Problem = Scan the listing below and copy every line holding "önállóan".

The records =
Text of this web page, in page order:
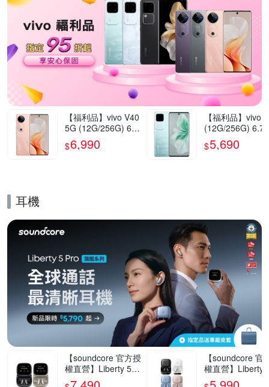
【福利品】vivo V40
5G (12G/256G) 6.7
8吋智慧型手機(9成
新)
$6,990
【福利品】vivo
(12G/256G)
5G智慧型手機(9
新)
$5,690
耳機
【soundcore 官方授
權直營】Liberty 5 P
ro Max AI降噪真無
【soundcore 官
權直營】Liberty
ro AI降噪真無線
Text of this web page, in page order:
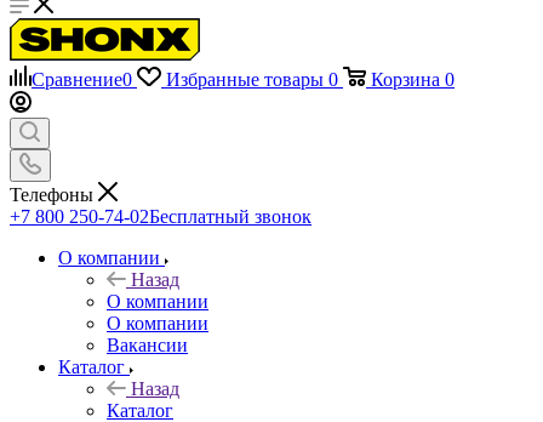
Сравнение0 Избранные товары 0 Корзина 0
Телефоны
+7 800 250-74-02Бесплатный звонок
О компании
Назад
О компании
О компании
Вакансии
Каталог
Назад
Каталог
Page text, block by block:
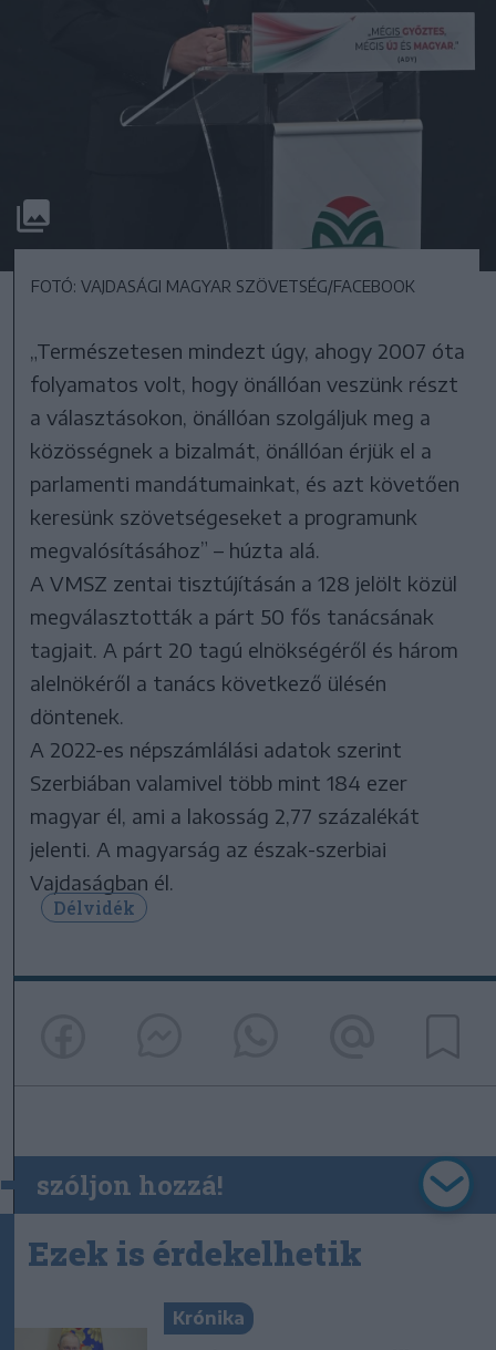
FOTÓ: VAJDASÁGI MAGYAR SZÖVETSÉG/FACEBOOK
„Természetesen mindezt úgy, ahogy 2007 óta
folyamatos volt, hogy önállóan veszünk részt
a választásokon, önállóan szolgáljuk meg a
közösségnek a bizalmát, önállóan érjük el a
parlamenti mandátumainkat, és azt követően
keresünk szövetségeseket a programunk
megvalósításához” – húzta alá.
A VMSZ zentai tisztújításán a 128 jelölt közül
megválasztották a párt 50 fős tanácsának
tagjait. A párt 20 tagú elnökségéről és három
alelnökéről a tanács következő ülésén
döntenek.
A 2022-es népszámlálási adatok szerint
Szerbiában valamivel több mint 184 ezer
magyar él, ami a lakosság 2,77 százalékát
jelenti. A magyarság az észak-szerbiai
Vajdaságban él.
Délvidék
szóljon hozzá!
Ezek is érdekelhetik
Krónika
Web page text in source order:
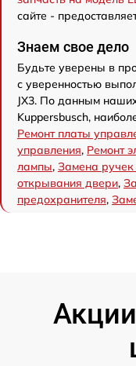
сайте -
Знаем свое дело
Будьте уверены в
с уверенностью
JX3. По данным
Kuppersbusch,
Ремонт платы
управления, Ремонт
лампы, Замена ручек
открывания двери,
предохранителя,
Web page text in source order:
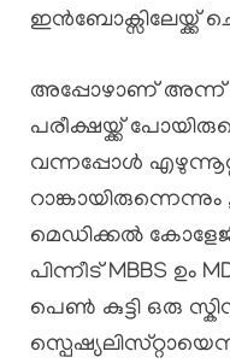
ഇൻബോക്സിലേയ്ക്ക്
അപ്പോഴാണ് അന്ന്
പരീക്ഷയ്ക്ക്
വന്നപ്പോൾ
മെഡിക്കൽ
പിന്നീട് MBBS
പെൺ കുട്ടി ഒരു
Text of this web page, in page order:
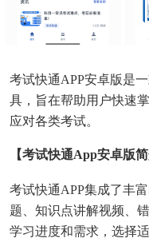
考试快通APP安卓版是
具，旨在帮助用户快速
应对各类考试。
【考试快通app安卓版简
考试快通APP集成了丰
题、知识点讲解视频、
学习进度和需求，选择
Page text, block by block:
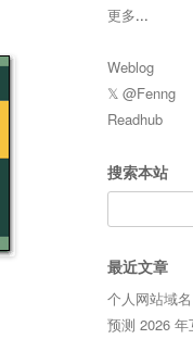
更多...
Weblog
𝕏 @Fenng
Readhub
搜索本站
for:
最近文章
个人网站域名
预测 2026 年
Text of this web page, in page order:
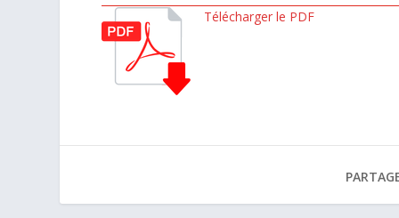
Télécharger le PDF

Problem solution =
folyamatos volt, hogy önállóan veszünk részt
a választásokon, önállóan szolgáljuk meg a
közösségnek a bizalmát, önállóan érjük el a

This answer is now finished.